Oooooooooooh this brings bad many happy childhood and teenage year memories. We used to go here every year then. I see things have changed loads since then, you used to be able to walk all over the place, and there weren't as many signs up like you have on here. 

Good pics mate, makes me want to go back and take the kids this time. 

cheers,

 Sal


----------



## TK421 (Aug 7, 2010)

Very good stuff there mate, this is one of these places that when you pass it you think 'I wonder what its like in there?' Now we know!!


----------



## hydealfred (Aug 7, 2010)

smileysal said:


> Oooooooooooh this brings bad many happy childhood and teenage year memories. We used to go here every year then. I see things have changed loads since then, you used to be able to walk all over the place, and there weren't as many signs up like you have on here.
> 
> Good pics mate, makes me want to go back and take the kids this time.
> 
> ...



Me too. I used to go when we had a navy in the early to mid seventies when I was a wee lad.


----------



## tommo (Aug 7, 2010)

yeah really cool, great place to have a open day, the nuclear shelter sounds great


----------



## magmo (Aug 7, 2010)

I worked in there at the end of the Falklands war when all the damaged ships came back and I have worked there when the old Ark TRoyal was there.

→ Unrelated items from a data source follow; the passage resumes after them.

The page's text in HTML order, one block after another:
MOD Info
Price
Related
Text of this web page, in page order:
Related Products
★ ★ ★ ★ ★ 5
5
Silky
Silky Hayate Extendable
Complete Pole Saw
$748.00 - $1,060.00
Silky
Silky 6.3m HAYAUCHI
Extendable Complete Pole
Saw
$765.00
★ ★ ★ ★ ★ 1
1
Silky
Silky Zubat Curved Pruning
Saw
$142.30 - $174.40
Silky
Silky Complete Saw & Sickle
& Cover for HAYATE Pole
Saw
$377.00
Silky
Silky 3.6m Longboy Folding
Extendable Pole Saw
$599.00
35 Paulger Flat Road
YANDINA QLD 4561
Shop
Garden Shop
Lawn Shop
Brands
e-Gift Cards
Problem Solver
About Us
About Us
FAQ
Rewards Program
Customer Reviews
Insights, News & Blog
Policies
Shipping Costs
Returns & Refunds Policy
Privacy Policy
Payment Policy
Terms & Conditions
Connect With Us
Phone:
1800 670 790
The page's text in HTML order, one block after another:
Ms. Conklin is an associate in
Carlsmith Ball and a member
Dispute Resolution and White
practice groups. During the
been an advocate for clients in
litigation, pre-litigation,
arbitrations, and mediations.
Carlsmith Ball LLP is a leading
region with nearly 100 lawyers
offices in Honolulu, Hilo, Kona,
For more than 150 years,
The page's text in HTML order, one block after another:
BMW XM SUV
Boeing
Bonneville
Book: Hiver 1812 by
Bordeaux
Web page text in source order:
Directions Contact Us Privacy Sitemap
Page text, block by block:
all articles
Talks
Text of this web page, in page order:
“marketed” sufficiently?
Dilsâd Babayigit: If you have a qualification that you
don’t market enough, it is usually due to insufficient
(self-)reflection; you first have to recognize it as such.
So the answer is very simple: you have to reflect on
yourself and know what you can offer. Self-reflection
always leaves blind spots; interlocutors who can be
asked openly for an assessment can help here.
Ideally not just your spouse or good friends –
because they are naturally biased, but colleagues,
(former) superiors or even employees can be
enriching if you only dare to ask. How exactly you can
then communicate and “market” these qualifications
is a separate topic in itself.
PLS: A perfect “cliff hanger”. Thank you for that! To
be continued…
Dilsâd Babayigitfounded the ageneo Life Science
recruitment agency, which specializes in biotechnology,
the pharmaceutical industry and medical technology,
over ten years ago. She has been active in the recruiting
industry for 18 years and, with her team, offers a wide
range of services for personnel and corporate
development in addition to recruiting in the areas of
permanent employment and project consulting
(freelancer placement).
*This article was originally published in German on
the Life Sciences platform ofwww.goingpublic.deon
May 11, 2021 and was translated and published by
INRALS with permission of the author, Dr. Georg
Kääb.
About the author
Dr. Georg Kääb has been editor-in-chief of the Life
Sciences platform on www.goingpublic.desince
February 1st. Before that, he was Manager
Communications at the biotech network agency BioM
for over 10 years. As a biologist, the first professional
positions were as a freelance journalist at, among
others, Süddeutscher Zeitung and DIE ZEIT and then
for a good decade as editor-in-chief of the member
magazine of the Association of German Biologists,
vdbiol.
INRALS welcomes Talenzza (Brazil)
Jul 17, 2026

I saw lots of intresting things....


----------



## hydealfred (Aug 7, 2010)

magmo said:


> I worked in there at the end of the Falklands war when all the damaged ships came back and I have worked there when the old Ark TRoyal was there.
> 
> I saw lots of intresting things....



I remember when they made the series Sailor in which the Ark Royal was used. I distinctly remember being in awe when the Phantoms and Buccaneers were taking off to the music of Pink Floyds "Shine On You Crazy Diamond" that featured in the programme. When I bought the DVD of the series, different music was used and it really did not have the same effect


----------



## stuck247 (Aug 8, 2010)

Great set of pics. I'll be keeping my eyes peeled for the next open day....if I'm working somewhere close by at the time.


----------



## graybags (Aug 8, 2010)

*Dauntless*

Loved the " Kryten's Head "

G


----------



## sheep21 (Aug 9, 2010)

fantastic shots - love the T45, gorgeous vessel. Just want more of them!


----------



## hydealfred (Aug 9, 2010)

sheep21 said:


> fantastic shots - love the T45, gorgeous vessel. Just want more of them!



I think it likely that further T45's may get axed in the forthcoming defence spending review. The RAF are certainly going to get clobbered - it looks like all the Tornado's will be going along with Puma helo's. Still when they close Marham and Lossiemouth it will give us something to go and explore


----------



## shipwreck (Aug 9, 2010)

If there are any shots you missed or wanted to get, I work in the dockyard and would be happy to take a few snaps for u!


----------